Despite the tensions of the last year, with Rafik Hariri’s assassination and Syria’s withdrawal, Lebanon has avoided restarting its bitter civil war. The Lebanese had invested too much time and effort in rebuilding their country. They were too proud of all they had accomplished over these last fifteen years. The memory of that accomplishment has a momentum of its own that might have carried Lebanon through this crisis. But if the Lebanese government accepts the Rice plan then even that hope will be killed.

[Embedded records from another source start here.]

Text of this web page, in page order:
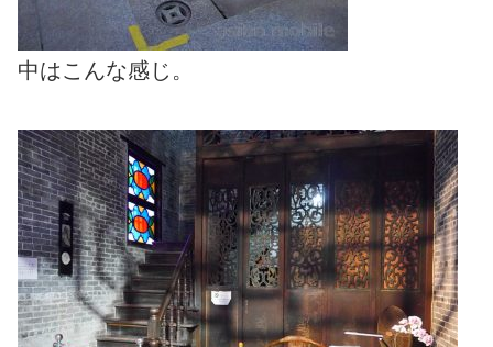
中はこんな感じ。
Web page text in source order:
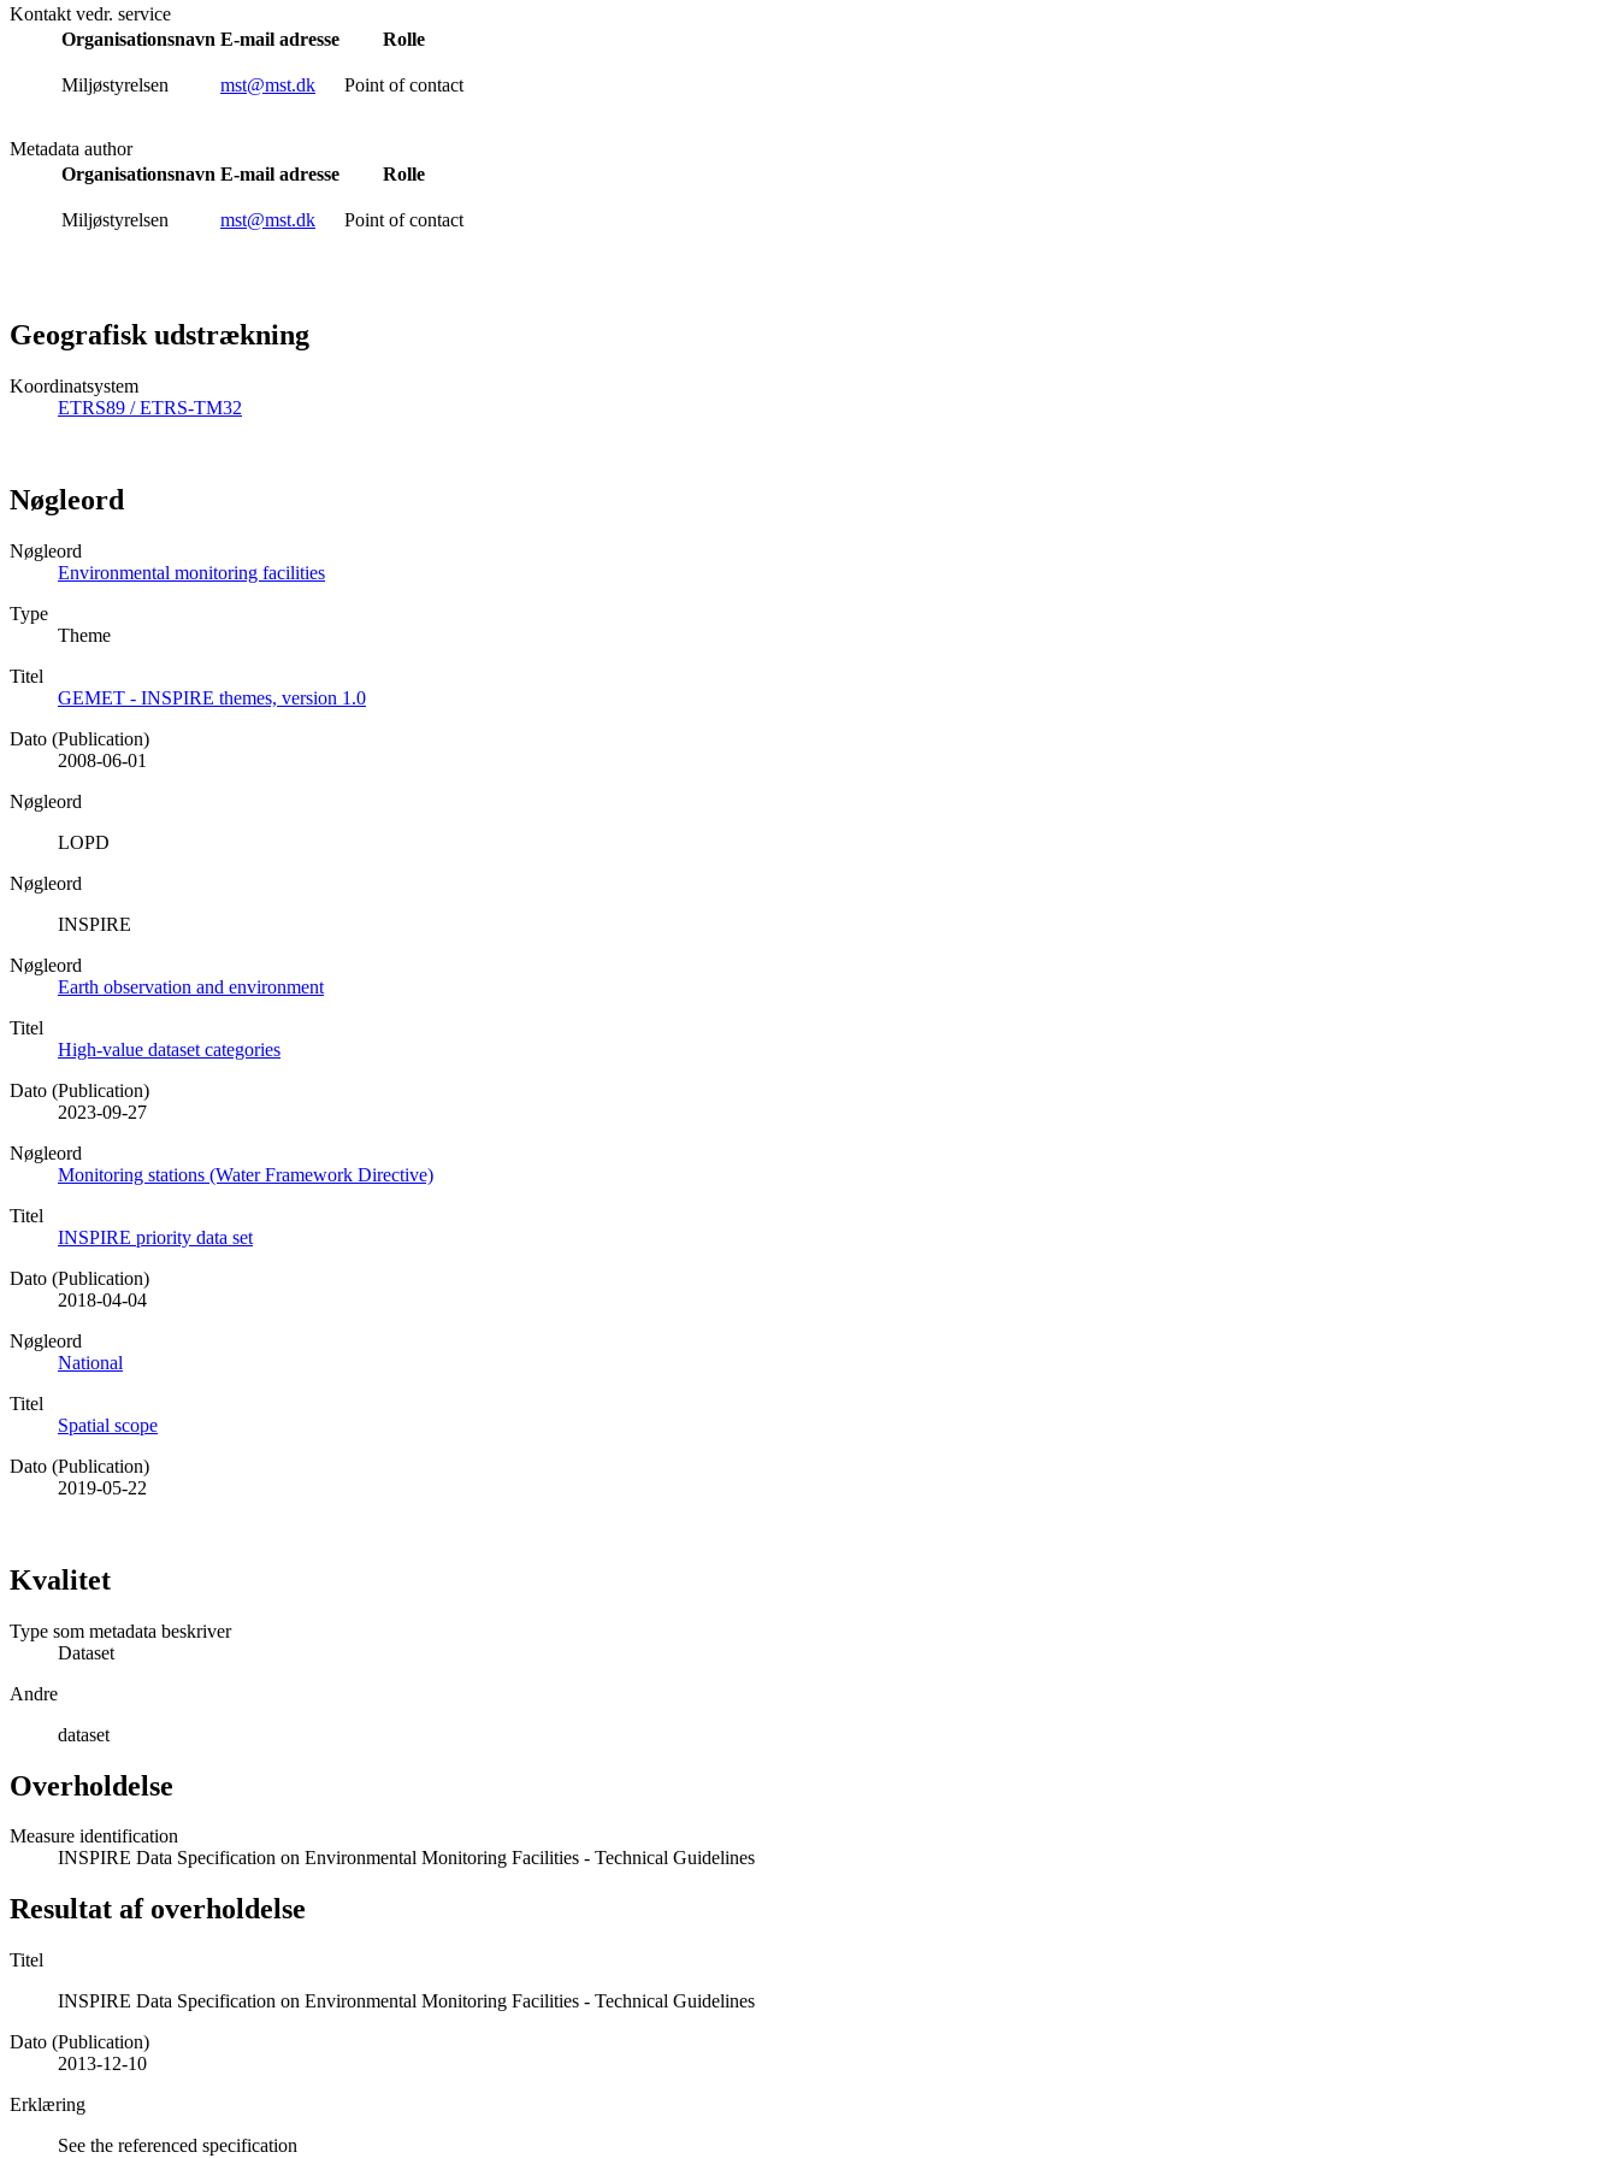
Kontakt vedr. service
Organisationsnavn E-mail adresse Rolle
Miljøstyrelsen mst@mst.dk Point of contact
Metadata author
Organisationsnavn E-mail adresse Rolle
Miljøstyrelsen mst@mst.dk Point of contact
Geografisk udstrækning
Koordinatsystem
ETRS89 / ETRS-TM32
Nøgleord
Nøgleord
Environmental monitoring facilities
Type
Theme
Titel
GEMET - INSPIRE themes, version 1.0
Dato (Publication)
2008-06-01
Nøgleord
LOPD
Nøgleord
INSPIRE
Nøgleord
Earth observation and environment
Titel
High-value dataset categories
Dato (Publication)
2023-09-27
Nøgleord
Monitoring stations (Water Framework Directive)
Titel
INSPIRE priority data set
Dato (Publication)
2018-04-04
Nøgleord
National
Titel
Spatial scope
Dato (Publication)
2019-05-22
Kvalitet
Type som metadata beskriver
Dataset
Andre
dataset
Overholdelse
Measure identification
INSPIRE Data Specification on Environmental Monitoring Facilities - Technical Guidelines
Resultat af overholdelse
Titel
INSPIRE Data Specification on Environmental Monitoring Facilities - Technical Guidelines
Dato (Publication)
2013-12-10
Erklæring
See the referenced specification
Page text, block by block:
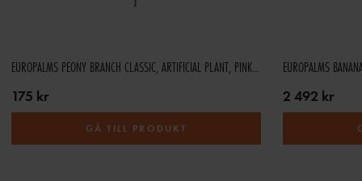
EUROPALMS PEONY BRANCH CLASSIC, ARTIFICIAL PLANT, PINK, 80CM
175 kr
GÅ TILL PRODUKT
EUROPALMS
2 492 kr
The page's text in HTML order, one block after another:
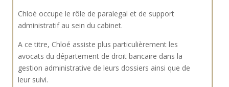
Chloé occupe le rôle de paralegal et de support
administratif au sein du cabinet.
A ce titre, Chloé assiste plus particulièrement les
avocats du département de droit bancaire dans la
gestion administrative de leurs dossiers ainsi que de
leur suivi.
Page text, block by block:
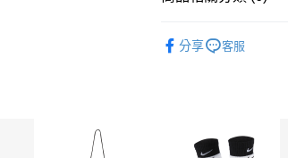
台新國際商業銀行
【關於「AFTEE先享後付
３．安心：先確認商品
每筆NT$100，滿
促銷活動 春日輕出
分享 客服
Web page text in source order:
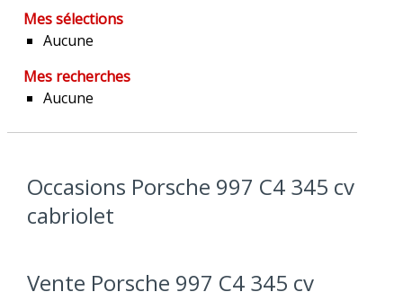
Mes sélections
Aucune
Mes recherches
Aucune
Occasions Porsche 997 C4 345 cv
cabriolet
Vente Porsche 997 C4 345 cv
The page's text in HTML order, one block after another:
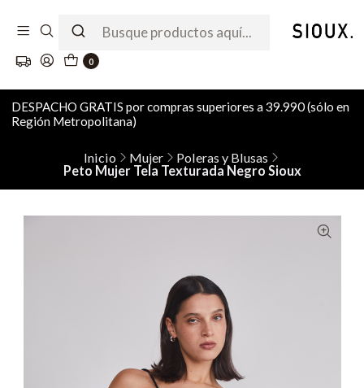
0
DESPACHO GRATIS por compras superiores a 39.990 (sólo en
Región Metropolitana)
Inicio Mujer
Poleras y Blusas
Peto Mujer Tela Texturada Negro Sioux
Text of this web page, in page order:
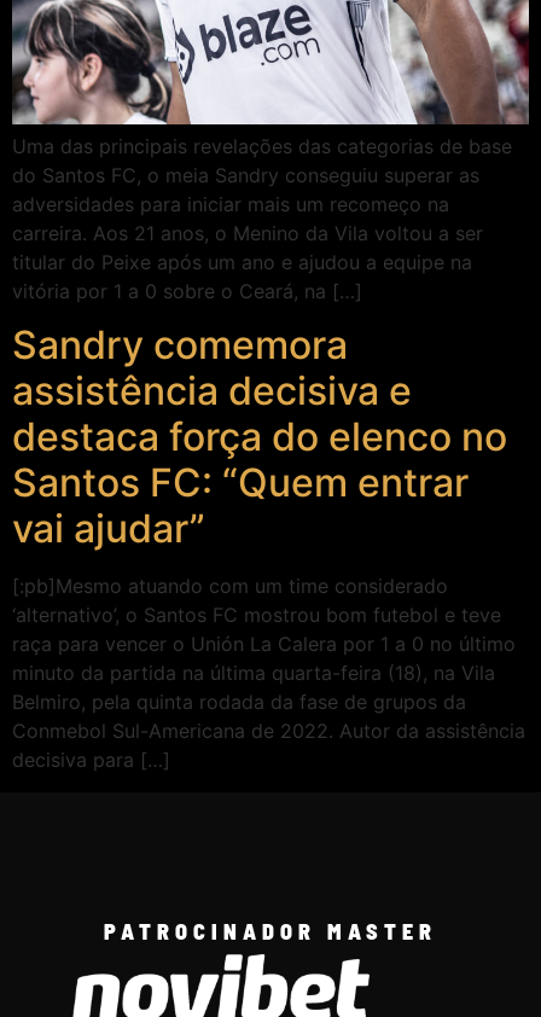
Uma das principais revelações das categorias de base
do Santos FC, o meia Sandry conseguiu superar as
adversidades para iniciar mais um recomeço na
carreira. Aos 21 anos, o Menino da Vila voltou a ser
titular do Peixe após um ano e ajudou a equipe na
vitória por 1 a 0 sobre o Ceará, na […]
Sandry comemora
assistência decisiva e
destaca força do elenco no
Santos FC: “Quem entrar
vai ajudar”
[:pb]Mesmo atuando com um time considerado
‘alternativo’, o Santos FC mostrou bom futebol e teve
raça para vencer o Unión La Calera por 1 a 0 no último
minuto da partida na última quarta-feira (18), na Vila
Belmiro, pela quinta rodada da fase de grupos da
Conmebol Sul-Americana de 2022. Autor da assistência
decisiva para […]
PATROCINADOR MASTER

Lebanese Shi’a will damn well know who put their heads on the chopping block, and they will not sit still for it. Thirty-thousand foreign combat troops in Southern Lebanon means a guerrilla war, and a continuing war means there will be no substantive reconstruction. Therefore there will be no jobs, no money, no future, no hope, and no reason not to restart the Civil War.

The tactics used by many Arab militants should be resoundingly condemned, both for targeting innocents and for bringing disaster on their own peoples. Even so, underneath America’s scorn for Hezbollah and Hamas lies an incredible racism that pretends to believe that no Arab could possibly have any legitimate grievance with Israel, even as Israel smashes their nations into oblivion. To deliver a solution to this crisis from out that racism is to birth a monster.

For a short time this week I allowed myself to feel some hope. But America’s plan for “peace” amounts to throwing gasoline on an already raging fire and standing back while we all burn.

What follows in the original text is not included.